Governance here means identity access management, encryption, relevant guardrails, and responsible AI principles are all factored into the architecture from day one. Not added later, but built-in. Teams that internalise this early move faster in the long run, because they're not rebuilding foundations every time they need to clear a review for compliance teams.

How can BFSI teams ensure fast deployment of AI Voice Agents?

Don't touch the core. Work around it.

Every BFSI team building voice agents is navigating the same tension: business teams want fast deployment, but the underlying infrastructure is decades old and deeply interconnected. Touching the wrong thing breaks something else.

"Let me not go to the core systems. Let me look at systems which are there on the periphery." 

A bank with 20 products doesn't need to embed voice across all of them at once. Start with one product, for example a simple gold loan interface. Work with that system's more flexible peripheral architecture, and deploy voice there. Here, there is no core system risk, just a contained, measurable deployment.

The pattern in successful rollouts is consistent: start at the edge, prove it works, then expand. Teams that try to integrate voice across multiple products, multiple systems, and multiple languages simultaneously are the ones most likely to find themselves back at the pilot stage, twelve months later, still trying to figure out what went wrong.

The AI Agent Capability nobody evaluates 

How fast the agent can learn and adapt once it's live

When comparing voice agent platforms, the conversation almost always centers on accuracy and latency benchmarks. Both matter. Neither predicts how a deployment will actually hold up once real customers start using it.

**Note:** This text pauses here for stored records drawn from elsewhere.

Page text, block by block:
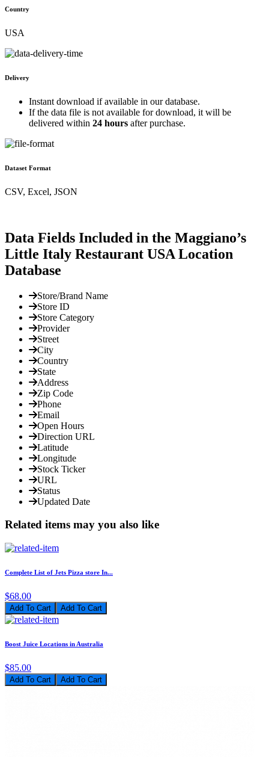
Country
USA
Delivery
Instant download if available in our database.
If the data file is not available for download, it will be
delivered within 24 hours after purchase.
Dataset Format
CSV, Excel, JSON
Data Fields Included in the Maggiano’s
Little Italy Restaurant USA Location
Database
Store/Brand Name
Store ID
Store Category
Provider
Street
City
Country
State
Address
Zip Code
Phone
Email
Open Hours
Direction URL
Latitude
Longitude
Stock Ticker
URL
Status
Updated Date
Related items may you also like
Complete List of Jets Pizza store In...
$68.00
Add To Cart
Boost Juice Locations in Australia
$85.00
Add To Cart
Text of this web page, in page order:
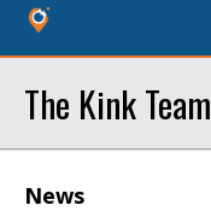
The Kink Team
News
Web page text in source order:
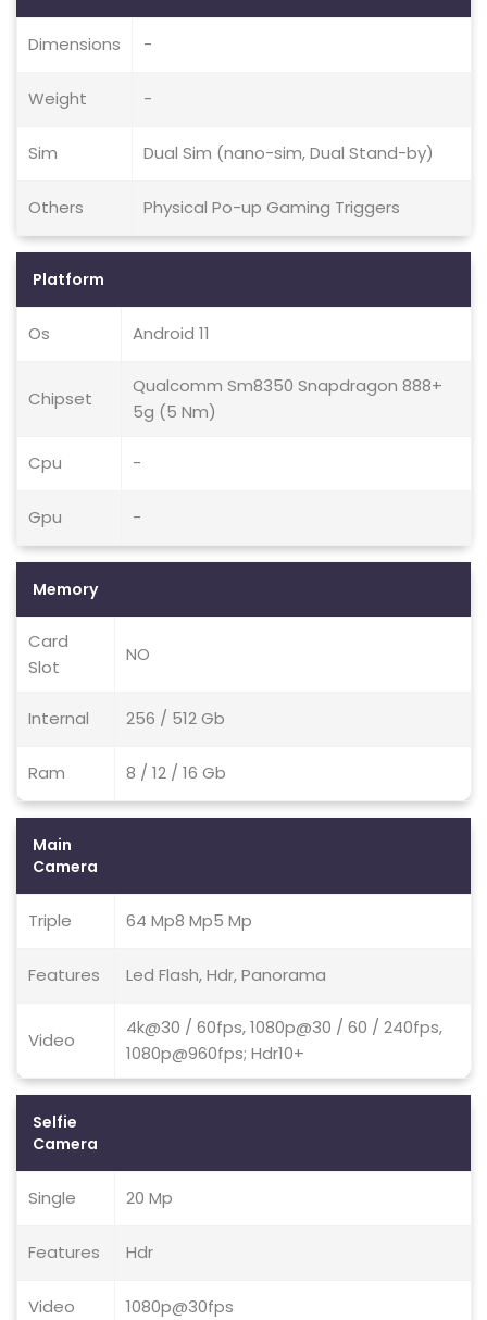
Dimensions -
Weight -
Sim Dual Sim (nano-sim, Dual Stand-by)
Others Physical Po-up Gaming Triggers
Platform
Os Android 11
Chipset
Qualcomm Sm8350 Snapdragon 888+
5g (5 Nm)
Cpu -
Gpu -
Memory
Card
Slot
NO
Internal 256 / 512 Gb
Ram 8 / 12 / 16 Gb
Main
Camera
Triple 64 Mp8 Mp5 Mp
Features Led Flash, Hdr, Panorama
Video
4k@30 / 60fps, 1080p@30 / 60 / 240fps,
1080p@960fps; Hdr10+
Selfie
Camera
Single 20 Mp
Features Hdr
Video 1080p@30fps
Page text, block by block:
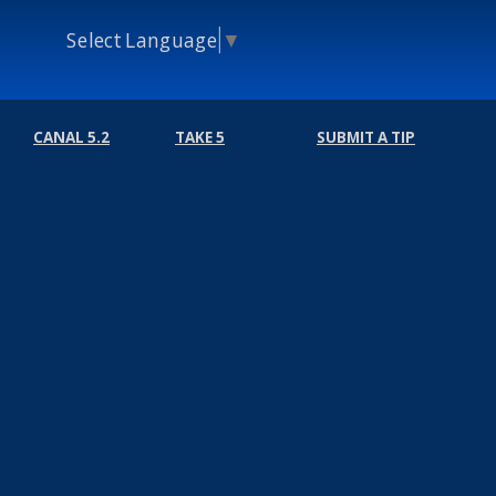
Select Language ▼
CANAL 5.2 TAKE 5 SUBMIT A TIP
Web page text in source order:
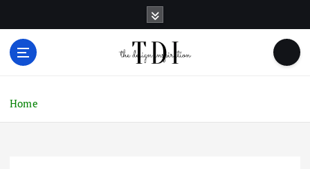
o
Home
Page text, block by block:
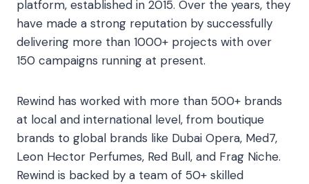
platform, established in 2015. Over the years, they
have made a strong reputation by successfully
delivering more than 1000+ projects with over
150 campaigns running at present.
Rewind has worked with more than 500+ brands
at local and international level, from boutique
brands to global brands like Dubai Opera, Med7,
Leon Hector Perfumes, Red Bull, and Frag Niche.
Rewind is backed by a team of 50+ skilled
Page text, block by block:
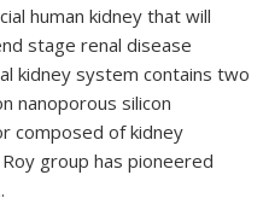
human kidney that will
stage renal disease
kidney system contains two
nanoporous silicon
composed of kidney
group has pioneered
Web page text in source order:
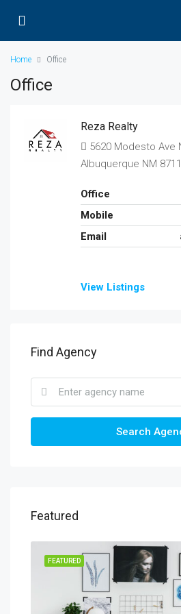
Home Office
Office
Reza Realty
5620 Modesto Ave
Albuquerque NM
Office
Mobile
Email
View Listings
Find Agency
Search
Featured
FEATURED
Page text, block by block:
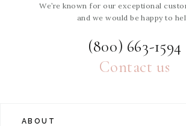
We’re known for our exceptional
and we would be happy to
(800) 663-1594
Contact us
ABOUT
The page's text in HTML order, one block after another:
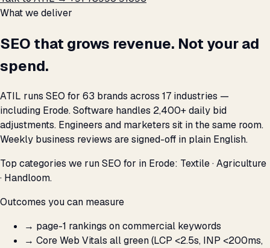
What we deliver
SEO that grows revenue. Not your ad
spend.
ATIL runs SEO for 63 brands across 17 industries —
including Erode. Software handles 2,400+ daily bid
adjustments. Engineers and marketers sit in the same room.
Weekly business reviews are signed-off in plain English.
Top categories we run SEO for in Erode: Textile · Agriculture
· Handloom.
Outcomes you can measure
→ page-1 rankings on commercial keywords
→ Core Web Vitals all green (LCP <2.5s, INP <200ms,
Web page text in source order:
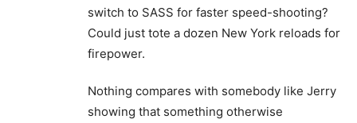
switch to SASS for faster speed-shooting?
Could just tote a dozen New York reloads for
firepower.
Nothing compares with somebody like Jerry
showing that something otherwise
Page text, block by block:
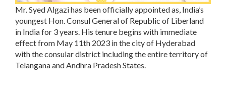
Mr. Syed Algazi has been officially appointed as, India’s
youngest Hon. Consul General of Republic of Liberland
in India for 3 years. His tenure begins with immediate
effect from May 11th 2023 in the city of Hyderabad
with the consular district including the entire territory of
Telangana and Andhra Pradesh States.
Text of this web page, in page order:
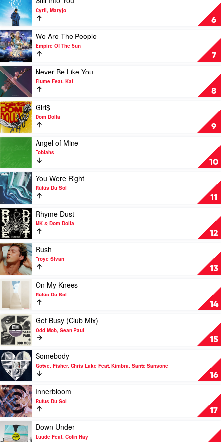
The
Sun
Dom
Dolla
6
video
Still
Into
You
by
Cyril,
Maryjo
Cyril, Maryjo
7
Play
video
We
Are
The
People
by
Empire
Of
The
Sun
We Are The People
Empire Of The Sun
8
Play
video
Never
Be
Like
You
by
Flume
Feat.
Never Be Like You
Flume Feat. Kai
9
Play
video
Girl$
by
Dom
Girl$
Dom Dolla
10
Play
of
Mine
by
Tobiahs
Angel of Mine
Tobiahs
11
Play
video
You
Were
Right
by
Rüfüs
Du
Sol
You Were Right
Rüfüs Du Sol
12
Play
video
Rhyme
Dust
by
MK
&
Dom
Dolla
Rhyme Dust
MK & Dom Dolla
13
Play
video
Rush
by
Troye
Sivan
Rush
Troye Sivan
14
Play
video
My
Knees
by
Rüfüs
Du
Sol
On My Knees
Rüfüs Du Sol
15
Play
video
Get
Busy
(Club
Mix)
by
Odd
Mob,
Sean
Paul
Get Busy (Club Mix)
Odd Mob, Sean Paul
16
Play
video
Somebody
by
Gotye,
Fisher,
Chris
Lake
Feat.
Kimbra,
Somebody
Gotye, Fisher, Chris Lake Feat. Kimbra, Sante Sansone
17
Play
video
Innerbloom
by
Rufus
Du
Innerbloom
Rufus Du Sol
Play
video
Down Under
Luude Feat. Colin Hay
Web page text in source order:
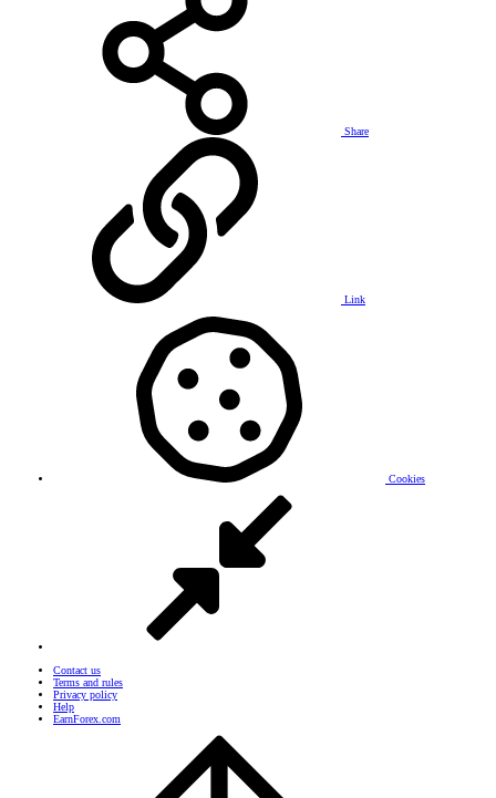
Share
Link
Cookies
Contact us
Terms and rules
Privacy policy
Help
EarnForex.com
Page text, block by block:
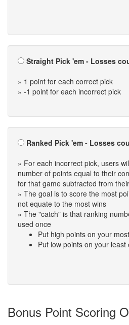
Straight Pick 'em - Losses
» 1 point for each correct pick
» -1 point for each incorrect pick
Ranked Pick 'em - Losses
» For each incorrect pick, users
number of points equal to their
for that game subtracted from
» The goal is to score the most
not equate to the most wins
» The "catch" is that ranking
used once
Put high points on your
Put low points on your least
Bonus Point Scoring
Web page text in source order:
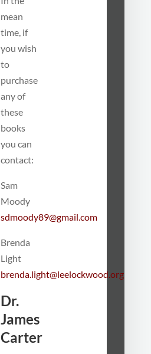
mean
time, if
you wish
to
purchase
any of
these
books
you can
contact:
Sam
Moody
sdmoody89@gmail.com
Brenda
Light
brenda.light@leelockwood.org
Dr.
James
Carter
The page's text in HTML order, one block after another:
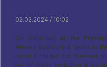
02.02.2024 / 10:02
On Saturday at the
Alexey Babeshin’s team is
record holder for five-set
ten of them, including a six-
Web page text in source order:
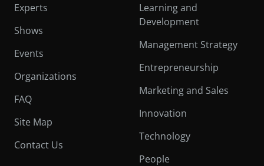
Experts
Shows
Events
Organizations
FAQ
Site Map
Contact Us
Learning and
Development
Management Strategy
Entrepreneurship
Marketing and Sales
Innovation
Technology
People

The capability that separates pilots that scale from pilots that stall is the learning loop - how quickly the system can take what's happening in production and use it to get better. Any pilot will surface things that weren't anticipated. The agent will encounter phrasing it didn't expect, tonality that needs adjustment, edge cases that weren't in the test set. What matters is how fast those learnings translate into improvements.

A judge LLM - basically a mechanism that evaluates calls, identifies gaps, and feeds that signal back into the agent automatically is the kind of feature that never comes up in a sales conversation but defines whether a deployment succeeds or stalls. 

"If you don't have that learning loop, we're going to be stuck in that pilot loop." 

When evaluating any platform, this is the question to press on: once this is live, how does it get better?

The Future of AI Voice Agent Deployment

Two years from now: Voice as operating layer, not channel.

"Technology truly becomes scalable when it becomes pervasive."

Right now, the voice channel works alongside the app, the branch, the website, the call center. In two years, Vijay's prediction is that it will be so embedded in how customers interact with their financial institutions that it stops feeling like a channel at all.

"Customers won't think twice before answering a voice agent call, responding, receiving recommendations, doing their transactions through voice. It'll be like default behavior." 

The analogy is the mobile banking app. Nobody thinks of it as a technology channel anymore. It's just how banking works. Voice is on the same trajectory. In the Indian BFSI market, the language and inclusion dynamics make voice the most natural interface for a huge portion of the population, in which transition may happen faster than anywhere else.

The teams getting the fundamentals right now such as integration, governance, realistic expectations, the learning loop are the ones that will be scaling when that moment arrives. The ones waiting for the technology to mature before they start building are likely to find they've waited too long.